La Corte di cassazione, sezione lavoro, aveva sollevato questioni di legittimità costituzionale dell’art. 2, comma 6-bis, del decreto-legge 13 marzo 1988, n. 69 (Norme in materia previdenziale, per il miglioramento delle gestioni degli enti portuali ed altre disposizioni urgenti), convertito, con modificazioni, nella legge 13 maggio 1988, n. 153. La disposizione censurata, collocata all’interno della disciplina dell’assegno per il nucleo familiare, prevede che «non fanno parte del nucleo familiare di cui al comma 6 il coniuge, i figli ed equiparati di cittadino straniero che non abbiano la residenza nel territorio della Repubblica, salvo che lo Stato di cui lo straniero è cittadino riservi un trattamento di reciprocità nei confronti dei cittadini italiani ovvero sia stata stipulata convenzione internazionale in materia di trattamenti di famiglia».
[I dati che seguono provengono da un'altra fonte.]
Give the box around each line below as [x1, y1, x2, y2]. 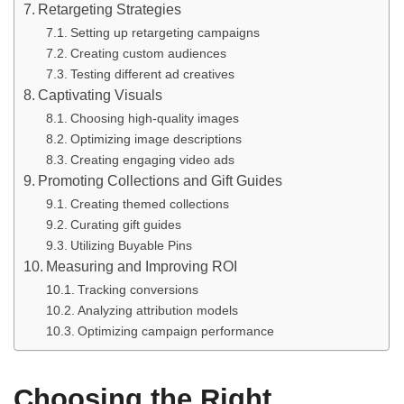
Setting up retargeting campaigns [69, 24, 260, 40]
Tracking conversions [77, 281, 198, 297]
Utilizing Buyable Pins [69, 237, 192, 252]
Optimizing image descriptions [69, 131, 242, 146]
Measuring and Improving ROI [46, 258, 238, 274]
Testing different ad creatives [69, 66, 234, 81]
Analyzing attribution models [77, 302, 238, 317]
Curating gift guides [69, 216, 181, 232]

Pur tuttavia con l’art. 1 del decreto legislativo 8 gennaio 2007, n. 3 (Attuazione della direttiva 2003/109/CE relativa allo status di cittadini di Paesi terzi soggiornanti di lungo periodo), il legislatore è intervenuto sull’art. 9 del decreto legislativo 25 luglio 1998, n. 286 (Testo unico delle disposizioni concernenti la disciplina dell’immigrazione e norme sulla condizione dello straniero), prevedendo, al comma 12, che lo straniero titolare del permesso di soggiorno di lungo periodo può usufruire delle prestazioni di assistenza sociale, di previdenza sociale ed altro, salvo che sia diversamente disposto e sempre che sia dimostrata l’effettiva residenza dello straniero sul territorio nazionale.
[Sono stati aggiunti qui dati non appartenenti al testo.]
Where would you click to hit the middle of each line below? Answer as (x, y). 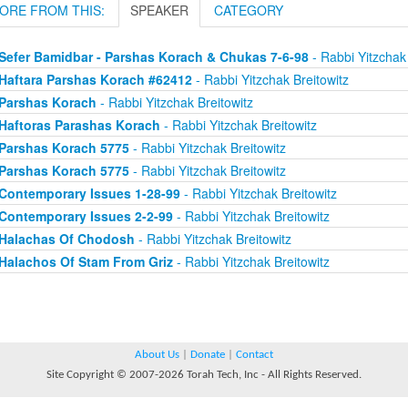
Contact (255, 355)
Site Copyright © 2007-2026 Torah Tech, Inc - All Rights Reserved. (204, 375)
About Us (157, 355)
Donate (208, 355)
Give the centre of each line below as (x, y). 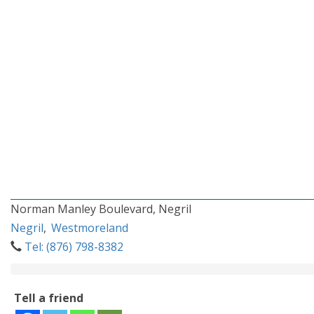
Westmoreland (90, 227)
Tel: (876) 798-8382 (74, 246)
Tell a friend (49, 298)
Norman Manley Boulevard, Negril (101, 209)

D.Lgs. 286/1998 Testo unico immigrazione
Art. 9 comma 12Oltre a quanto previsto per lo straniero regolarmente soggiornante nel territorio dello Stato, il titolare del permesso di soggiorno UE per soggiornanti di lungo periodo può :
a) fare ingresso nel territorio nazionale in esenzione di visto e circolare liberamente sul territorio nazionale salvo quanto previsto dall’articolo 6, comma 6;
b) svolgere nel territorio dello Stato ogni attività lavorativa subordinata o autonoma salvo quelle che la legge espressamente riserva al cittadino o vieta allo straniero. Per lo svolgimento di attività di lavoro subordinato non è richiesta la stipula del contratto di soggiorno di cui all’articolo 5-bis;
c) usufruire delle prestazioni di assistenza sociale, di previdenza sociale, di quelle relative ad erogazioni in materia sanitaria, scolastica e sociale, di quelle relative all’accesso a beni e servizi a disposizione del pubblico, compreso l’accesso alla procedura per l’ottenimento di alloggi di edilizia residenziale pubblica, salvo che sia diversamente disposto e sempre che sia dimostrata l’effettiva residenza dello straniero sul territorio nazionale (A);
d) partecipare alla vita pubblica locale, con le forme e nei limiti previsti dalla vigente normativa .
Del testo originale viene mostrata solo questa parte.